Invest in robust biomarker subgroup identification and cut-off determination
Identifying biomarker-based subgroups and determining biomarker cut-offs are critical. We acknowledge that this is a challenging task, especially when patient numbers are low. We still recommend starting early by identifying potentially predictive biomarkers (see e.g.10.) and optimizing cut-offs once more information is available. Bayesian methods and adaptive trial designs can help optimize cut-offs and guide decision-making.
Use more adaptive trial designs
Adaptive designs, in early-phase as well as in late-phase trials, allow for mid-trial modifications based on data accumulated, enabling more flexible and efficient exploration of biomarker-defined subgroups. This is particularly relevant if the subgroup is identified in a data-driven way during the trial, potentially using machine learning or other advanced methods. Solutions to seamlessly include data-driven subgroup identification into the trial design exist11 and we need to adopt them systematically. Conducting a systematic search of patient subgroups that is embedded in the clinical trial design will empower key decision-makers within an organization to choose between pursuing a precision medicine development approach or an all-comer development strategy.
Integrate biomarker strategy into program strategy
We have lost count of how often we have heard the statement that biomarker analyses are solely exploratory and hypothesis-generating. Without a clear goal on how the biomarkers impact the overall strategy, precision medicine is likely to fail. Biomarker statisticians should be involved from the outset to ensure that biomarker strategies are seamlessly integrated into the overall development plan. This includes providing risk assessments of complete program strategies for the entire program to evaluate trade-offs and risks. We recommend assessing different strategies for enrichment designs, subgroup identification and adaptive designs. Tools like probability of success12 and extensive simulations add substantial value in this context.

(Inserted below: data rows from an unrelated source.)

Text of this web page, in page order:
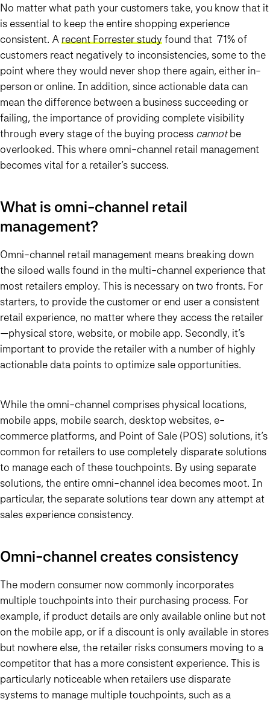
No matter what path your customers take, you know that it
is essential to keep the entire shopping experience
consistent. A recent Forrester studyfound that 71% of
customers react negatively to inconsistencies, some to the
point where they would never shop there again, either in-
person or online. In addition, since actionable data can
mean the difference between a business succeeding or
failing, the importance of providing complete visibility
through every stage of the buying process cannotbe
overlooked. This where omni-channel retail management
becomes vital for a retailer’s success.
What is omni-channel retail
management?
Omni-channel retail management means breaking down
the siloed walls found in the multi-channel experience that
most retailers employ. This is necessary on two fronts. For
starters, to provide the customer or end user a consistent
retail experience, no matter where they access the retailer
—physical store, website, or mobile app. Secondly, it’s
important to provide the retailer with a number of highly
actionable data points to optimize sale opportunities.
While the omni-channel comprises physical locations,
mobile apps, mobile search, desktop websites, e-
commerce platforms, and Point of Sale (POS) solutions, it’s
common for retailers to use completely disparate solutions
to manage each of these touchpoints. By using separate
solutions, the entire omni-channel idea becomes moot. In
particular, the separate solutions tear down any attempt at
sales experience consistency.
Omni-channel creates consistency
The modern consumer now commonly incorporates
multiple touchpoints into their purchasing process. For
example, if product details are only available online but not
on the mobile app, or if a discount is only available in stores
but nowhere else, the retailer risks consumers moving to a
competitor that has a more consistent experience. This is
particularly noticeable when retailers use disparate
systems to manage multiple touchpoints, such as a

Integrate scientific and commercial considerations
Organizations should integrate precision medicine approaches from the earliest stages of drug development, combining both scientific and commercial considerations. This includes identifying disease endotypes through molecular characterization to enable precise patient stratification and inform adequately powered sub-population studies. As emphasized by Jenkins et al.13, biomarker studies require prospective planning with meaningful effect size specifications, even in exploratory phases, while gathering prior knowledge on variability sources and maintaining high data quality standards. Following established statistical frameworks, teams should ensure robust methodologies support their precision medicine strategies throughout the development continuum, enabling more targeted therapy development while optimizing resource allocation and enhancing clinical and commercial success probability.
Leverage large datasets using AI/ML
While exploratory biomarker discovery was rarely presented in the reviewed NDAs, large datasets (e.g., OMICS) collected in phase III/IV or sourced from external databases can be used for back-translation and identifying new biomarkers for future programs. Given the complexity and dimensionality of such data sets and the underlying disease biology, best practices and standardized application of Artificial Intelligence / Machine Learning (AI/ML) approaches should be employed to derive robust and actionable insights (see, e.g.14,15).